Mathematical Signal and Image Processing III: Computer Tomography

Winter term 2021/22

Lecture

Tuesdays, 10:15 - 11:55, online
Fridays, 10:15 - 11:55, online

Exercises

See StudIP.

Participants:

The lecture is suitable for students in mathematics, physics and computer science.

Assumptions to finish the lecture successfully:

There will be oral examinations (20 minutes) in February/March 2022.

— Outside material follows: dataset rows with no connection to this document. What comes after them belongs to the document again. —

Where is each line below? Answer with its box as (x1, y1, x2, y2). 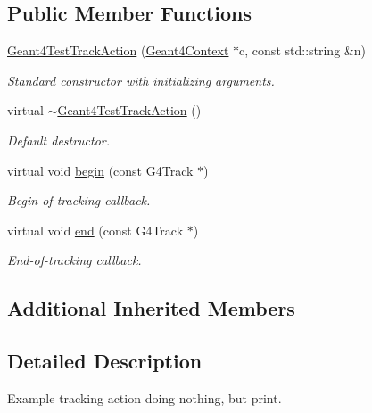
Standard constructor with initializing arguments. (7, 70, 275, 89)
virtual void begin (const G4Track (7, 161, 194, 179)
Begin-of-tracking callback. (7, 191, 151, 210)
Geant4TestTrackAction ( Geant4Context (7, 41, 229, 60)
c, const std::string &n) (239, 41, 366, 60)
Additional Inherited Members (7, 294, 295, 322)
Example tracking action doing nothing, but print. (7, 388, 282, 407)
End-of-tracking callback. (7, 251, 142, 269)
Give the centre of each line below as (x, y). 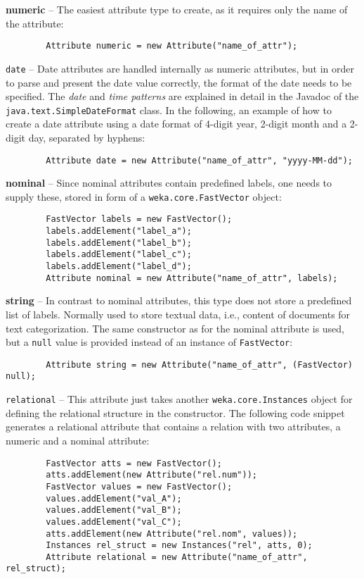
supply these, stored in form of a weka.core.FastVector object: (144, 196)
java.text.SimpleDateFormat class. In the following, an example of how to (169, 110)
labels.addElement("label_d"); (119, 267)
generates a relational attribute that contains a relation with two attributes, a (173, 427)
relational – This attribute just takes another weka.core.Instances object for (179, 399)
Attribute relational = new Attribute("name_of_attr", (177, 557)
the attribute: (35, 23)
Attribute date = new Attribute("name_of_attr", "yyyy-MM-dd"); (199, 160)
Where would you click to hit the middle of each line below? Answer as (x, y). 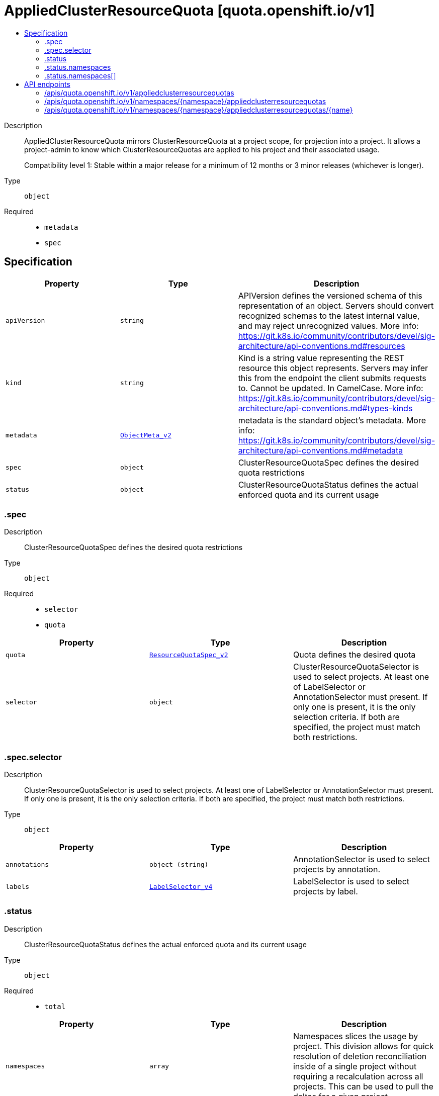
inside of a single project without (355, 1066)
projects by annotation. (337, 870)
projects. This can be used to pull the (363, 1086)
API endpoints (47, 84)
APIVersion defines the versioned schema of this (330, 295)
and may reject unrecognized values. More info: (328, 326)
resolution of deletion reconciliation (360, 1056)
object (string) (179, 864)
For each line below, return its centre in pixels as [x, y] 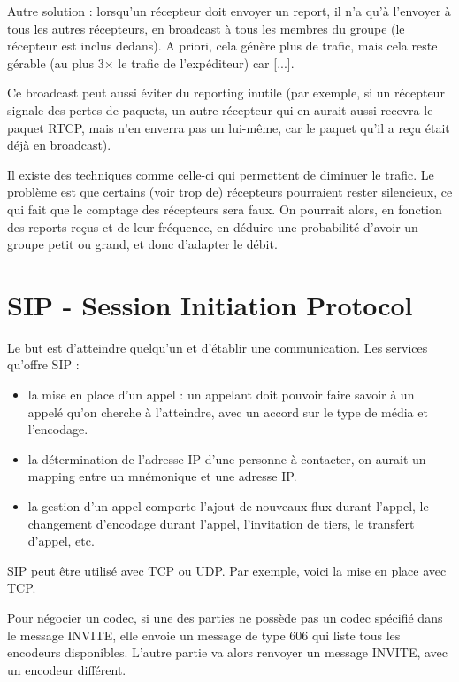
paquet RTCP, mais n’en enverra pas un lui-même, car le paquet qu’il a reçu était [229, 127]
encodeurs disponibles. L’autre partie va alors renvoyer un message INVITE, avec [228, 652]
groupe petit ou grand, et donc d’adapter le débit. [142, 244]
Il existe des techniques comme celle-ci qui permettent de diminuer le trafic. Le [221, 174]
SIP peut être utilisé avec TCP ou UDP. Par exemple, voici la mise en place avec [227, 570]
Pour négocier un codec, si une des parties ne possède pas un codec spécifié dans [225, 617]
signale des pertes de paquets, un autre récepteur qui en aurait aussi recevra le [220, 109]
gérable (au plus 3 [56, 62]
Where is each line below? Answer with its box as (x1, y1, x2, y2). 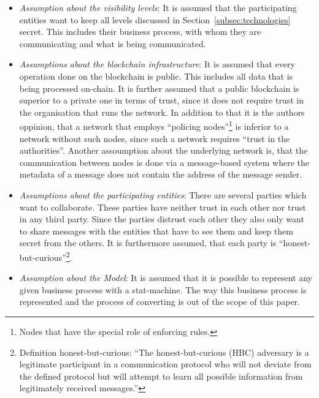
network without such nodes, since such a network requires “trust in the (19, 132, 290, 145)
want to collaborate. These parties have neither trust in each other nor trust (19, 200, 306, 213)
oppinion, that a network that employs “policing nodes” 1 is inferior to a (19, 118, 289, 132)
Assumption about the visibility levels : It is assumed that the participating (19, 1, 297, 13)
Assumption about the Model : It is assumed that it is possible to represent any (19, 271, 312, 284)
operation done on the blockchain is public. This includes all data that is (19, 69, 293, 82)
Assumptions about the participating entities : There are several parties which (19, 188, 307, 201)
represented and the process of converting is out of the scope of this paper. (19, 295, 300, 308)
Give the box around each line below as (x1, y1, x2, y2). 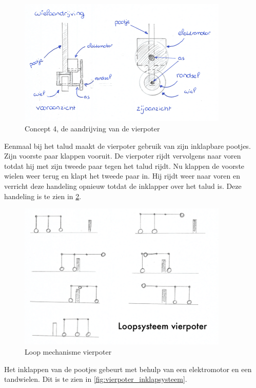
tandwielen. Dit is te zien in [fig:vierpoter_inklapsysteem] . (4, 374, 187, 384)
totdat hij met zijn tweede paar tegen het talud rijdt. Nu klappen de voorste (4, 160, 245, 171)
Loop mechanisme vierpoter (25, 346, 112, 357)
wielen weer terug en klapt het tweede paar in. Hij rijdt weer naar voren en (4, 170, 240, 181)
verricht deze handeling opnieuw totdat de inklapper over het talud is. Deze (4, 181, 242, 191)
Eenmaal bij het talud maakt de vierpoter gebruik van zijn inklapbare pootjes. (4, 140, 251, 151)
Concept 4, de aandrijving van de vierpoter (25, 123, 160, 134)
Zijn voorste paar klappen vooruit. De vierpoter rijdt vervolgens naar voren (4, 150, 241, 161)
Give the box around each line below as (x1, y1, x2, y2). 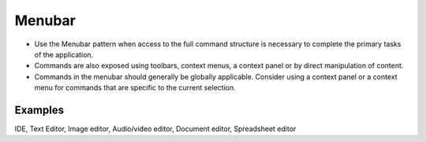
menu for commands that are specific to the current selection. (34, 83, 236, 93)
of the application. (34, 49, 94, 59)
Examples (14, 103, 65, 117)
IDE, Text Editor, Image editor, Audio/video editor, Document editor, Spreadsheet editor (14, 124, 297, 133)
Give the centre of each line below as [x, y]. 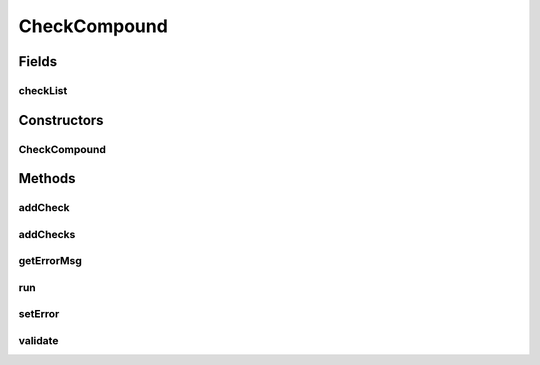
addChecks [47, 234]
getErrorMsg [50, 261]
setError [39, 314]
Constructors [61, 120]
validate [38, 340]
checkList [43, 90]
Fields [38, 61]
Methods [47, 178]
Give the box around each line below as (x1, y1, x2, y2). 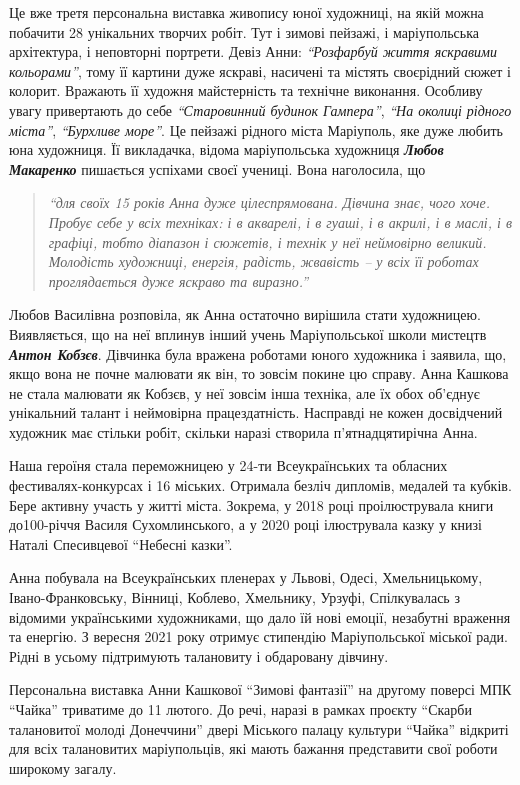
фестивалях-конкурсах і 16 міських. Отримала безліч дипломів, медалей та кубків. (9, 475, 512, 496)
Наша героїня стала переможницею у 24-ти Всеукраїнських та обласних (9, 455, 448, 476)
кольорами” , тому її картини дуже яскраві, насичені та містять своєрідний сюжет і (9, 60, 511, 81)
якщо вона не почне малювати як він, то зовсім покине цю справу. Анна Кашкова (9, 363, 509, 384)
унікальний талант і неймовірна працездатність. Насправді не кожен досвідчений (9, 402, 503, 423)
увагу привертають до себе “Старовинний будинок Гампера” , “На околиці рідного (9, 99, 512, 120)
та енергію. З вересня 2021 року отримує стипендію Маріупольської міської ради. (9, 626, 508, 647)
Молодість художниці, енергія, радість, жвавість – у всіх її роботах (48, 251, 479, 272)
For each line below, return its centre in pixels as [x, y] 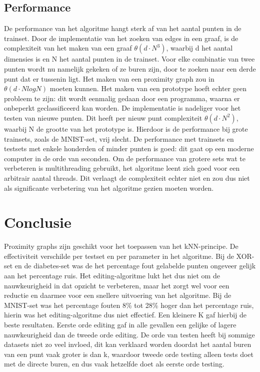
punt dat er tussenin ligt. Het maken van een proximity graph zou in [109, 78]
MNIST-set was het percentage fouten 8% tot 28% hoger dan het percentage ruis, [129, 305]
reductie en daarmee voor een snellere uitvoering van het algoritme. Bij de [118, 295]
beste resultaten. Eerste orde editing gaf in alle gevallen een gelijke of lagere [120, 324]
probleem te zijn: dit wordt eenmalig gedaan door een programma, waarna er [122, 98]
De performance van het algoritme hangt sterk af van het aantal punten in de [123, 28]
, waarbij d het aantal [199, 48]
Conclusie [38, 222]

Assumptions to get admission for the examination:

Attendance of the exercises, oral presentation of two exercise solutions, and 50 percent of the achievable points for homework.
With this lecture + exercises you can obtain 9 ECTS points.

Content:

This Lecture Image and Geometry Processing III is concerned with mathematical analysis and numerical methods of computerized tomography. In particular we will focus on the following topics:

1. Introduction
   Mathematical foundations:
   
2. Repetition: Fourier-Transformation
   
3. The Radon transform and inversion formulas
   
4. The inversion formula of Cormack
   
5. Uniqueness of the inverse Radon transform
   
6. Singular value decomposition of the Radon transform
   
   Numerical Algorithms:
   
7. Repetition: The Shannon sampling theorem
   
8. Filtered backprojection
   
9. Fourier reconstruction
   
10. Kaczmarz's method
    
11. Application of Kaczmarz' method to inverse Radon transform
    
12. Direct algebraic methods
    
13. The inverse Radon problem for incomplete data
    

Literature:

R. Kress: Computertomographie, Vorlesungsskript 2005, Universität Göttingen.
F. Natterer: The Mathematics of Computerized Tomography, Teubner, Stuttgart, 1986.
F. Natterer und F. Wübbeling: Mathematical Methods in Image Reconstruction, SIAM, Philadelphia, 2001.